▶ [Your task]
The records below are to be transcribed word for word.

▶ [Extracted entries]
----------------------------------------

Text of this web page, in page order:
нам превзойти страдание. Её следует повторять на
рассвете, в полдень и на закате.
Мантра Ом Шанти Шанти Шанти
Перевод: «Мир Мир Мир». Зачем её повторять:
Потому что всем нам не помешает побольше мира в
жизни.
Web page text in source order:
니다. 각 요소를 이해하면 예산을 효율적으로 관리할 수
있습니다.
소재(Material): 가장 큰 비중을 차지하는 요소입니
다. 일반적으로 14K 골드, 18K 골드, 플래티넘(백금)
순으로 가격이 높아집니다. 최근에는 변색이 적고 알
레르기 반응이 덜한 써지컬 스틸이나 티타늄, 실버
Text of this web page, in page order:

----------------------------------------

▶ [Exercise answer]
Text of this web page, in page order:
нам превзойти страдание. Её следует повторять на
рассвете, в полдень и на закате.
Мантра Ом Шанти Шанти Шанти
Перевод: «Мир Мир Мир». Зачем её повторять:
Потому что всем нам не помешает побольше мира в
жизни.
Web page text in source order:
니다. 각 요소를 이해하면 예산을 효율적으로 관리할 수
있습니다.
소재(Material): 가장 큰 비중을 차지하는 요소입니
다. 일반적으로 14K 골드, 18K 골드, 플래티넘(백금)
순으로 가격이 높아집니다. 최근에는 변색이 적고 알
레르기 반응이 덜한 써지컬 스틸이나 티타늄, 실버
Text of this web page, in page order:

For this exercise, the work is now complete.